As my company Payoff has matured, I’ve realized more and more that something that is as or possibly more important is how the data team is structured across the company. And when I say data team I’m referring to the full data stack and the role people play in building out the infrastructure, building data integrations and of course analyzing the data itself.
So how is your data team structured? Does it have a clear delineation between data engineers (generate the data in the application aka website), DBAs (those that work on the data pipes or ETL) and data analysts/scientists (those that derive business value from the data)? Or do you have an organization where the line is blurred between DBAs and data scientists kind of like Stichfix does it: their motto is engineers shouldn’t write ETL.
To kick things off I thought I’d share how my company is structured. We have:
- Data Engineers: Backend engineers who are creating production data
- DBAs: Those who are only responsible for building out data integrations and bringing first-party and third-party data into a centralized data repository
- Data Analysts/Scientists: End-users of the data who run analysis, build Looks/Dashboards, create markdown output, automate reporting, building models
Pros
- Clear delineation of responsibilities. People generally do what they are good at.
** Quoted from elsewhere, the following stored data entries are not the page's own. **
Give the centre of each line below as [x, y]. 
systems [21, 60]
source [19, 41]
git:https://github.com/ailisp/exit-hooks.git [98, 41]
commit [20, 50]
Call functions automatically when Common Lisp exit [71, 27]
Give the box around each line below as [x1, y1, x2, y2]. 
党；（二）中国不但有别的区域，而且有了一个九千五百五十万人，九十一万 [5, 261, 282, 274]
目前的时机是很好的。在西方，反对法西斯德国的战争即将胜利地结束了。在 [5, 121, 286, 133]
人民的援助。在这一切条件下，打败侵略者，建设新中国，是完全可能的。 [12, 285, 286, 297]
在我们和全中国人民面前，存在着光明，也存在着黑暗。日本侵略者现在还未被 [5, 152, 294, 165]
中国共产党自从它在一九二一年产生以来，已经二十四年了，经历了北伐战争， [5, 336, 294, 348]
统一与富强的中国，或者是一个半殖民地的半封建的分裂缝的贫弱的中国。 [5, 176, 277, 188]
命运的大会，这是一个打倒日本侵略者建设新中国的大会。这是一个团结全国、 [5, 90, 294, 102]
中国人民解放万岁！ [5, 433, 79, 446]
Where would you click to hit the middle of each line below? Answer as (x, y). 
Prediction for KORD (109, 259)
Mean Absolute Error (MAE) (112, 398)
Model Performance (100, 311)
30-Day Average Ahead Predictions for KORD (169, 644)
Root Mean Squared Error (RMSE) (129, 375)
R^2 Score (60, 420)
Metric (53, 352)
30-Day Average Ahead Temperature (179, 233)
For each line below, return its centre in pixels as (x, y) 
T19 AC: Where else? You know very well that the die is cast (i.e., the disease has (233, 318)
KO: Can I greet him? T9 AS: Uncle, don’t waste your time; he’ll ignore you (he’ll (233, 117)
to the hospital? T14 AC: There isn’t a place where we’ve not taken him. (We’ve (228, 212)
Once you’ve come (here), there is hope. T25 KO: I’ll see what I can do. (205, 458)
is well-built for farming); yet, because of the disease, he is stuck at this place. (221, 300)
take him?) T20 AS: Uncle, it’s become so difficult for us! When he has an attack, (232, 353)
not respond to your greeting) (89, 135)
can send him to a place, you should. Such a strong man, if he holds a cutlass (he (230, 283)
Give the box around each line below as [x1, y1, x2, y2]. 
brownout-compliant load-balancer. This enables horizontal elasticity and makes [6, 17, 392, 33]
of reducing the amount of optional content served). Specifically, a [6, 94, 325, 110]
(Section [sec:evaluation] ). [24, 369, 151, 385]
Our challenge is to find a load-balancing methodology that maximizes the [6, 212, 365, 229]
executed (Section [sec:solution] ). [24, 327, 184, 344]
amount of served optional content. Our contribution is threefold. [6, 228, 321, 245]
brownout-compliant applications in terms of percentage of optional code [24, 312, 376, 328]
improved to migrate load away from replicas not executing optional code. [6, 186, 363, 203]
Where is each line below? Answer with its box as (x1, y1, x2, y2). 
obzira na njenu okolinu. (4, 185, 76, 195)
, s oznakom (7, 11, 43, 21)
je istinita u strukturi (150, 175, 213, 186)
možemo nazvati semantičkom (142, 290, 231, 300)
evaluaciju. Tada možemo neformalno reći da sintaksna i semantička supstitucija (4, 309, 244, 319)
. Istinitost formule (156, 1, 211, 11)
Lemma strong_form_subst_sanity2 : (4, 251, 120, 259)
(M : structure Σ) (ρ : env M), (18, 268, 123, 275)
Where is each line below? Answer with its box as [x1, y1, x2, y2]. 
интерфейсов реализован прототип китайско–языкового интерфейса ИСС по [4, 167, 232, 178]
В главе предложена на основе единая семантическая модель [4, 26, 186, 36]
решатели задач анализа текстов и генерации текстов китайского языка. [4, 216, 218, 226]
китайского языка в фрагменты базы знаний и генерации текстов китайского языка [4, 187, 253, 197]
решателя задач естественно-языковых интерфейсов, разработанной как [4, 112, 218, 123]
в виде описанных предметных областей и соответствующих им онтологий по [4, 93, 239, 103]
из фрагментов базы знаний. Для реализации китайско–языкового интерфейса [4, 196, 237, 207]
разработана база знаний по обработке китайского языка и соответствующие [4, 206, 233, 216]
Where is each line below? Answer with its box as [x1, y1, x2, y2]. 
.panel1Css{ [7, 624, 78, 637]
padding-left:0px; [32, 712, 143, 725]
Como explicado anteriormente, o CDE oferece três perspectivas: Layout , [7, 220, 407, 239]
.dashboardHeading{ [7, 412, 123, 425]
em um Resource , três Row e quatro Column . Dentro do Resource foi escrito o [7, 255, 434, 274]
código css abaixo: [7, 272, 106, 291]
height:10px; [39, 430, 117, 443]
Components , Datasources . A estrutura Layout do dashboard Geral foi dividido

- Data scientists and analysts do not have to worry about ETL. They can focus their energies on analysis.
Cons
- When the ETL breaks or there is some issue with it, it’s hard for the data scientists
to validate where the issue is coming from since in this setup the ETL is essentially a blackbox - ETL can be somewhat dry work as they are often not informed of the output or end result of the data they are working with. In this structure, they function kind of like a middle-man (albeit a very important one!) taking data and passing it along
- The DBA does not often have enough context either up-stream about the production data or down-stream as to what data is important for the business
I’m curious how other company’s divvy up the data work across these different roles and manage the overlap between responsibilities.